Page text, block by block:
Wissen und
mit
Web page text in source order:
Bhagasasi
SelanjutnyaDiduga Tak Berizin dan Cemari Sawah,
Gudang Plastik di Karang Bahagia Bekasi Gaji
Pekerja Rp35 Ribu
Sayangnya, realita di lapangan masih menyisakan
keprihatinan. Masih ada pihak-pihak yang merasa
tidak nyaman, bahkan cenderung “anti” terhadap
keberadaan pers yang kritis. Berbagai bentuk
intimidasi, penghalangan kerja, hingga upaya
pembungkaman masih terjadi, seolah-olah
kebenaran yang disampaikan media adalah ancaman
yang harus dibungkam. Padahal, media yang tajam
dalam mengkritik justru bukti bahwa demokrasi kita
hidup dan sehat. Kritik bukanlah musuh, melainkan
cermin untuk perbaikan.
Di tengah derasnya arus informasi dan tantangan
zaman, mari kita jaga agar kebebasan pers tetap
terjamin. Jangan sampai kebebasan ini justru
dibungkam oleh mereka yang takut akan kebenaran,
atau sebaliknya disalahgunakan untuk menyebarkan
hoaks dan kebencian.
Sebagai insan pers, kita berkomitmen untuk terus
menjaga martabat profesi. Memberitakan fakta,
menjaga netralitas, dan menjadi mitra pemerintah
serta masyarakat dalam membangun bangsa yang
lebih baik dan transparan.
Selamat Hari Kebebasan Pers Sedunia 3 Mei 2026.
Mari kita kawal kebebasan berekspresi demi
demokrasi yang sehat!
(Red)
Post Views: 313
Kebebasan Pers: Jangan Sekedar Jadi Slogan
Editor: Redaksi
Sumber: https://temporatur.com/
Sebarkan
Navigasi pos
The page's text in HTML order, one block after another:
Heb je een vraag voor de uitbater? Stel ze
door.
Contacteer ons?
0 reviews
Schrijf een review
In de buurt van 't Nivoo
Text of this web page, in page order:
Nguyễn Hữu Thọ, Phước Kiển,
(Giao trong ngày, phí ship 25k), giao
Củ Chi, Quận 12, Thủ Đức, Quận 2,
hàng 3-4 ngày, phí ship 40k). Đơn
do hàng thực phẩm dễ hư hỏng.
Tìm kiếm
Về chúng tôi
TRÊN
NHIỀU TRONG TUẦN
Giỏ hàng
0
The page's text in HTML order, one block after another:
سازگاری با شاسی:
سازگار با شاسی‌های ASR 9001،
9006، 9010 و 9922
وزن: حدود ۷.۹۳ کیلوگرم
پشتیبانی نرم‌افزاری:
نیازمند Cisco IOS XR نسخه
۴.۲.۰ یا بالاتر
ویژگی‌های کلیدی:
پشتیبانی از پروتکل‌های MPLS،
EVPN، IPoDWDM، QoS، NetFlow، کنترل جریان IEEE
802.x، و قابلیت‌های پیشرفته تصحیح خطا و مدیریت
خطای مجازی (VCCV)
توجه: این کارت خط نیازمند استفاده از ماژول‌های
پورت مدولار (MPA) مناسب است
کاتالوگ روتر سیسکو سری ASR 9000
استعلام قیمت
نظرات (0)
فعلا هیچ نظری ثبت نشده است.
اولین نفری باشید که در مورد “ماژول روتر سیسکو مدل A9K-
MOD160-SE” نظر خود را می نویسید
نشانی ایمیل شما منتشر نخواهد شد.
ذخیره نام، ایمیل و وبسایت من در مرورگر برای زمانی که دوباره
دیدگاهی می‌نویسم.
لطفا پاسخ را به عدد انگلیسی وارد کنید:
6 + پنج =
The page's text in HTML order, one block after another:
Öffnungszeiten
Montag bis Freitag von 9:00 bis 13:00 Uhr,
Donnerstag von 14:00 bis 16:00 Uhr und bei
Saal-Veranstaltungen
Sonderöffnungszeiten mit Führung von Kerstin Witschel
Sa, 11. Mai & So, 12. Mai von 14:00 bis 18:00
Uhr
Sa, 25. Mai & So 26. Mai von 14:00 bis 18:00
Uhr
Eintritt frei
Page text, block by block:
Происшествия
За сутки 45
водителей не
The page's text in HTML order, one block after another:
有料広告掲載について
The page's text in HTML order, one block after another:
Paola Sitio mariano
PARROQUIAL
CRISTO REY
========================================
→ DIRECTIONS: What you return must be the lines above that run from the line with "نیازمند Cisco IOS XR نسخه" to the line with "پورت مدولار (MPA) مناسب است", inclusive, each copied exactly.

→ TASK OUTPUT:
نیازمند Cisco IOS XR نسخه
۴.۲.۰ یا بالاتر
ویژگی‌های کلیدی:
پشتیبانی از پروتکل‌های MPLS،
EVPN، IPoDWDM، QoS، NetFlow، کنترل جریان IEEE
802.x، و قابلیت‌های پیشرفته تصحیح خطا و مدیریت
خطای مجازی (VCCV)
توجه: این کارت خط نیازمند استفاده از ماژول‌های
پورت مدولار (MPA) مناسب است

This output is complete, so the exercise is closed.